Using Fricke modular polynomials to compute isogenies

Let $\mathcal{E}$ be an elliptic curve over a field $\mathbf{K}$ and $\ell$ a prime. There exists an elliptic curve $\mathcal{E}^*$ related to $\mathcal{E}$ by an isogeny of degree $\ell$ only if $\Phi_\ell^t(X, j(\mathcal{E})) = 0$, where $\Phi_\ell^t(X, Y)$ is the traditional modular polynomial. Moreover, $\Phi_\ell^t$ gives the coefficients of $\mathcal{E}^*$, together with parameters needed to build the isogeny explicitly. Since $\Phi_\ell^t$ has very large coefficients, many families with smaller coefficients can be used instead, as described by Elkies, Atkin and others.

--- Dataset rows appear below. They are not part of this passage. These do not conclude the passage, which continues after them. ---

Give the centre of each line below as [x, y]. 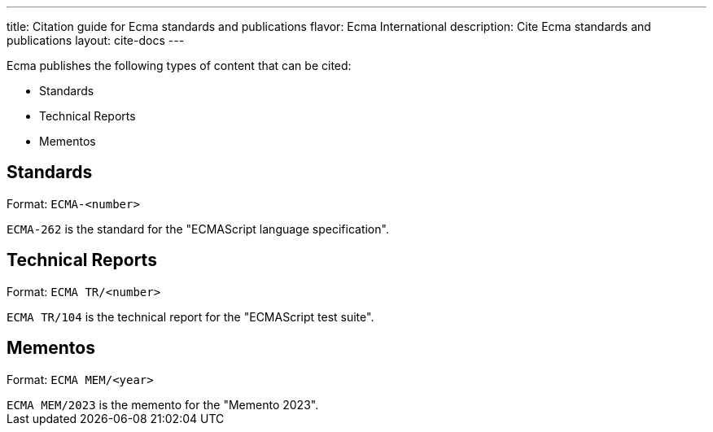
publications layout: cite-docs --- [96, 40]
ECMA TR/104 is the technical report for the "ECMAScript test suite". [190, 316]
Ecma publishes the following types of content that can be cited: [179, 65]
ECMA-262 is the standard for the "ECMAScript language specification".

In this work, we concentrate on the computation of the family of modular polynomials introduced by Fricke and more recently used by Charlap, Coley and Robbins. In some cases, the resulting polynomials are small, which justifies the interest of this study. We review and adapt the known algorithms to perform the computations of these polynomials. After describing the use of series computations, we investigate fast algorithms using floating point numbers based on fast numerical evaluation of Eisenstein series. We also explain how to use isogeny volcanoes as an alternative. The last part is concerned with finding explicit formulas for computing the coefficients of $\mathcal{E}^*$. To this we add tables of numerical examples.